[Items from a data source]
+ + + + +

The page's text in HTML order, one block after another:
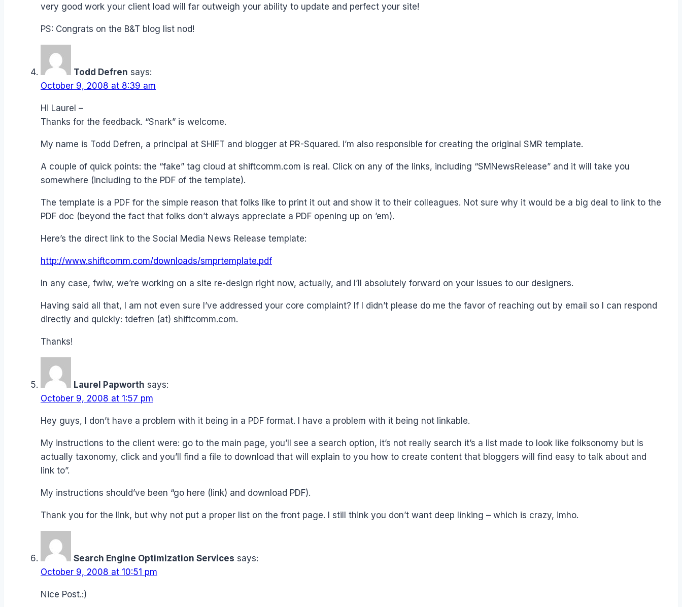
very good work your client load will far outweigh your ability to update and perfect your site!
PS: Congrats on the B&T blog list nod!
Todd Defren says:
October 9, 2008 at 8:39 am
Hi Laurel –
Thanks for the feedback. “Snark” is welcome.
My name is Todd Defren, a principal at SHIFT and blogger at PR-Squared. I’m also responsible for creating the original SMR template.
A couple of quick points: the “fake” tag cloud at shiftcomm.com is real. Click on any of the links, including “SMNewsRelease” and it will take you
somewhere (including to the PDF of the template).
The template is a PDF for the simple reason that folks like to print it out and show it to their colleagues. Not sure why it would be a big deal to link to the
PDF doc (beyond the fact that folks don’t always appreciate a PDF opening up on ’em).
Here’s the direct link to the Social Media News Release template:
http://www.shiftcomm.com/downloads/smprtemplate.pdf
In any case, fwiw, we’re working on a site re-design right now, actually, and I’ll absolutely forward on your issues to our designers.
Having said all that, I am not even sure I’ve addressed your core complaint? If I didn’t please do me the favor of reaching out by email so I can respond
directly and quickly: tdefren (at) shiftcomm.com.
Thanks!
Laurel Papworth says:
October 9, 2008 at 1:57 pm
Hey guys, I don’t have a problem with it being in a PDF format. I have a problem with it being not linkable.
My instructions to the client were: go to the main page, you’ll see a search option, it’s not really search it’s a list made to look like folksonomy but is
actually taxonomy, click and you’ll find a file to download that will explain to you how to create content that bloggers will find easy to talk about and
link to”.
My instructions should’ve been “go here (link) and download PDF).
Thank you for the link, but why not put a proper list on the front page. I still think you don’t want deep linking – which is crazy, imho.
Search Engine Optimization Services says:
October 9, 2008 at 10:51 pm
Nice Post.:)

+ + + + +

REQUIRED WORK: Every line above should be retyped exactly; the pictures do not belong in the copy.

WRITTEN RESPONSE:
The page's text in HTML order, one block after another:
very good work your client load will far outweigh your ability to update and perfect your site!
PS: Congrats on the B&T blog list nod!
Todd Defren says:
October 9, 2008 at 8:39 am
Hi Laurel –
Thanks for the feedback. “Snark” is welcome.
My name is Todd Defren, a principal at SHIFT and blogger at PR-Squared. I’m also responsible for creating the original SMR template.
A couple of quick points: the “fake” tag cloud at shiftcomm.com is real. Click on any of the links, including “SMNewsRelease” and it will take you
somewhere (including to the PDF of the template).
The template is a PDF for the simple reason that folks like to print it out and show it to their colleagues. Not sure why it would be a big deal to link to the
PDF doc (beyond the fact that folks don’t always appreciate a PDF opening up on ’em).
Here’s the direct link to the Social Media News Release template:
http://www.shiftcomm.com/downloads/smprtemplate.pdf
In any case, fwiw, we’re working on a site re-design right now, actually, and I’ll absolutely forward on your issues to our designers.
Having said all that, I am not even sure I’ve addressed your core complaint? If I didn’t please do me the favor of reaching out by email so I can respond
directly and quickly: tdefren (at) shiftcomm.com.
Thanks!
Laurel Papworth says:
October 9, 2008 at 1:57 pm
Hey guys, I don’t have a problem with it being in a PDF format. I have a problem with it being not linkable.
My instructions to the client were: go to the main page, you’ll see a search option, it’s not really search it’s a list made to look like folksonomy but is
actually taxonomy, click and you’ll find a file to download that will explain to you how to create content that bloggers will find easy to talk about and
link to”.
My instructions should’ve been “go here (link) and download PDF).
Thank you for the link, but why not put a proper list on the front page. I still think you don’t want deep linking – which is crazy, imho.
Search Engine Optimization Services says:
October 9, 2008 at 10:51 pm
Nice Post.:)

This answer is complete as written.